[Listed entries — start]

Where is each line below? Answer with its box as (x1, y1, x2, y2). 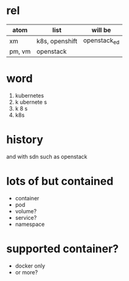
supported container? (6, 242, 119, 256)
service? (15, 214, 37, 221)
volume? (15, 207, 37, 214)
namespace (15, 221, 45, 228)
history (6, 133, 44, 147)
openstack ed (83, 36, 120, 46)
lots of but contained (6, 175, 114, 188)
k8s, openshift (36, 37, 78, 45)
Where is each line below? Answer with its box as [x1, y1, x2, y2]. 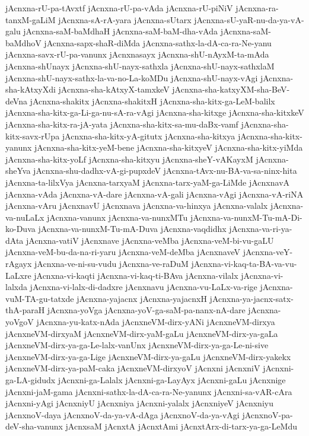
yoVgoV [5, 316, 34, 328]
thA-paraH [5, 304, 45, 316]
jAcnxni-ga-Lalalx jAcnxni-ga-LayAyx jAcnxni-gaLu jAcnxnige [58, 374, 286, 386]
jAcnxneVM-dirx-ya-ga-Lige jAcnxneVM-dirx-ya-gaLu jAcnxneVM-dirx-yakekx [5, 350, 291, 362]
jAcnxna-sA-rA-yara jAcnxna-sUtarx [58, 13, 192, 26]
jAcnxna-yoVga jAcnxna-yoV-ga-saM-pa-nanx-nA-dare [47, 304, 246, 316]
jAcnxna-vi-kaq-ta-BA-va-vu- [191, 257, 297, 270]
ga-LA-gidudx [5, 374, 56, 386]
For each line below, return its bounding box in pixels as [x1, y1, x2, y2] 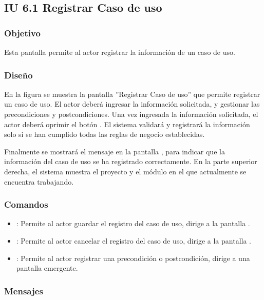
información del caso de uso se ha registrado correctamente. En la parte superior [4, 156, 257, 167]
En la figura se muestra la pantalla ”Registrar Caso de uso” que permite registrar [4, 88, 260, 99]
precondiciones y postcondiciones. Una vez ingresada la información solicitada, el [4, 109, 258, 119]
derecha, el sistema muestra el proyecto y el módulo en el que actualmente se [4, 166, 247, 176]
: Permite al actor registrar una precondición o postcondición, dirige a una [16, 252, 250, 263]
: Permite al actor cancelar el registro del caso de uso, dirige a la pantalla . [16, 235, 251, 246]
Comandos [4, 198, 48, 211]
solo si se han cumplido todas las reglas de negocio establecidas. [4, 129, 205, 139]
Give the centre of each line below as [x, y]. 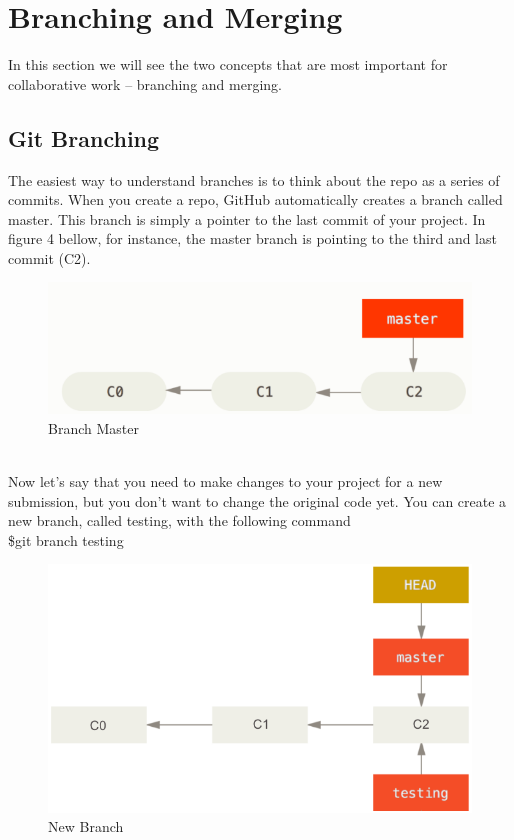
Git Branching [84, 137]
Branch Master [93, 427]
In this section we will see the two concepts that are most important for [228, 64]
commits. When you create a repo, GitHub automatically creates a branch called [255, 199]
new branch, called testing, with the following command [179, 520]
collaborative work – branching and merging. [145, 83]
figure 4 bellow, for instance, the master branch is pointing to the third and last [252, 238]
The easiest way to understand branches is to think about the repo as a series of [254, 179]
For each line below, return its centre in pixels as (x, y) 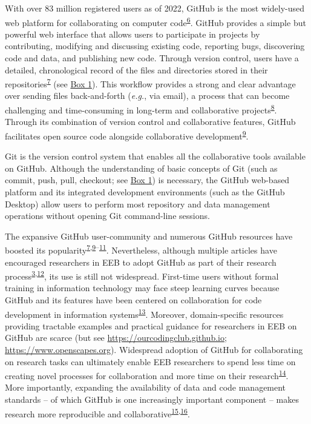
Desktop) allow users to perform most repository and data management (138, 204)
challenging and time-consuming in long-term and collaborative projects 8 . (141, 109)
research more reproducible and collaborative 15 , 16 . (97, 412)
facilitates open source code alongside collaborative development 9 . (127, 135)
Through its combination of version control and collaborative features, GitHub (150, 122)
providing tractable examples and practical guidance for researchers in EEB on (151, 325)
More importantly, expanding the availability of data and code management (146, 387)
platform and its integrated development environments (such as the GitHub (145, 191)
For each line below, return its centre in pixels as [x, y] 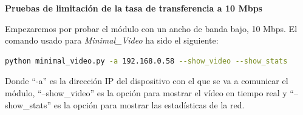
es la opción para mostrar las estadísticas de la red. [149, 104]
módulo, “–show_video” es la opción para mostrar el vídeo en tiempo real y [146, 92]
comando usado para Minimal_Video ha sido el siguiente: [112, 40]
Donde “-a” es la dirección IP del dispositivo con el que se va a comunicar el [147, 81]
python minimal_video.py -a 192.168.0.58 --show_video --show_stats [146, 61]
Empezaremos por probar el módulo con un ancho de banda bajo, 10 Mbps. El [151, 28]
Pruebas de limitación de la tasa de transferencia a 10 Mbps [134, 8]
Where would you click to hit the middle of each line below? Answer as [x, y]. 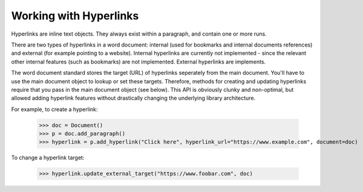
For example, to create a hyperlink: [54, 109]
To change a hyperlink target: [48, 158]
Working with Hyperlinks [75, 16]
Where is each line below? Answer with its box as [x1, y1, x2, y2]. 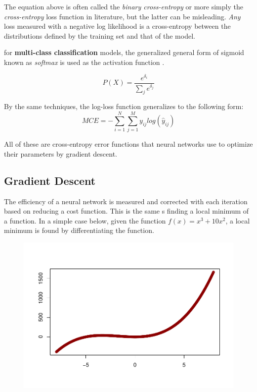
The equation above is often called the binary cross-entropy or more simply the [4, 1, 243, 11]
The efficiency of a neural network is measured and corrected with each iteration [4, 196, 248, 206]
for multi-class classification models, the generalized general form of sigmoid [4, 47, 244, 57]
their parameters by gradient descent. [4, 148, 117, 159]
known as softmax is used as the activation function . [4, 56, 165, 67]
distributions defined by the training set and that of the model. [4, 30, 195, 41]
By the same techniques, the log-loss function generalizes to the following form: [4, 101, 244, 112]
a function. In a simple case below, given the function [4, 215, 166, 225]
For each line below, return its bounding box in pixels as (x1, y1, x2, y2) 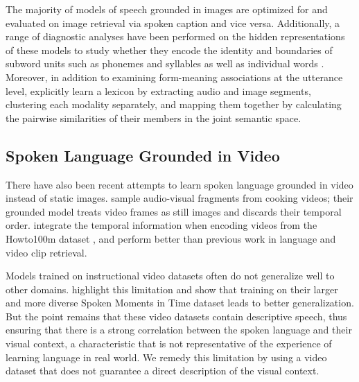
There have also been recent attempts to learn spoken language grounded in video (6, 177, 353, 191)
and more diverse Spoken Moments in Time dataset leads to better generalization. (6, 295, 354, 310)
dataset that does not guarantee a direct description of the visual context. (6, 363, 319, 378)
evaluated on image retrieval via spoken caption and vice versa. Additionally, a (6, 15, 340, 30)
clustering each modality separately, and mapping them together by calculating (6, 97, 342, 112)
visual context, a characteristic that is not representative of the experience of (6, 336, 332, 351)
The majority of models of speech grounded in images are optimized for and (6, 2, 328, 16)
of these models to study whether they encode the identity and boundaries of (6, 42, 333, 57)
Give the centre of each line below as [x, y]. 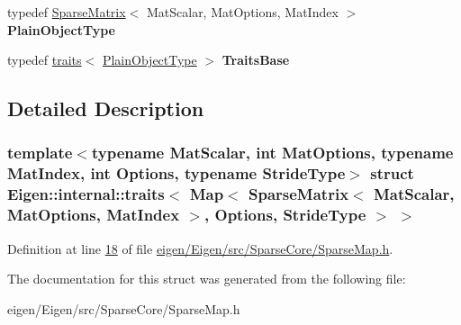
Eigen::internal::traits [86, 194]
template [40, 153]
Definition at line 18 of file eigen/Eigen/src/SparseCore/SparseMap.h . [200, 248]
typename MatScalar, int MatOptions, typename [272, 153]
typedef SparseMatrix [67, 12]
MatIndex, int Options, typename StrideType [176, 173]
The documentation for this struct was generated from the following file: [207, 279]
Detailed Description [106, 108]

[Listed entries — finish]

About this exercise
Repeat the lines exactly as they stand, from the opening line of the data through the line with "jAcnxni-ga-Lalalx jAcnxni-ga-LayAyx jAcnxni-gaLu". Pictures stay out of the copy.

Your response
Where is each line below? Answer with its box as (x1, y1, x2, y2). 
supported container? (6, 242, 119, 256)
service? (15, 214, 37, 221)
volume? (15, 207, 37, 214)
namespace (15, 221, 45, 228)
history (6, 133, 44, 147)
openstack ed (83, 36, 120, 46)
lots of but contained (6, 175, 114, 188)
k8s, openshift (36, 37, 78, 45)
Where is each line below? Answer with its box as [x1, y1, x2, y2]. 
yoVgoV [5, 316, 34, 328]
thA-paraH [5, 304, 45, 316]
jAcnxni-ga-Lalalx jAcnxni-ga-LayAyx jAcnxni-gaLu jAcnxnige [58, 374, 286, 386]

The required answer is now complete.